— TASK REQUIREMENTS —
Go through the data below line by line. Give only the number of lines that contain "projeto".

Start of PROVIDED MATERIAL

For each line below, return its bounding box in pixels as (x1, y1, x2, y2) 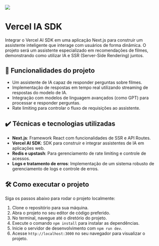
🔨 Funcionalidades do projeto (5, 67, 95, 75)
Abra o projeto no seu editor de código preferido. (12, 210, 111, 216)
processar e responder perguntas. (12, 100, 81, 106)
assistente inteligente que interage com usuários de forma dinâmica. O (5, 42, 146, 48)
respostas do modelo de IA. (12, 89, 67, 95)
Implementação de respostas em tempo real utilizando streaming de (12, 85, 148, 90)
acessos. (12, 155, 31, 161)
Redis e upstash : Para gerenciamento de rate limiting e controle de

End of PROVIDED MATERIAL

— REPLY TO THE TASK —
2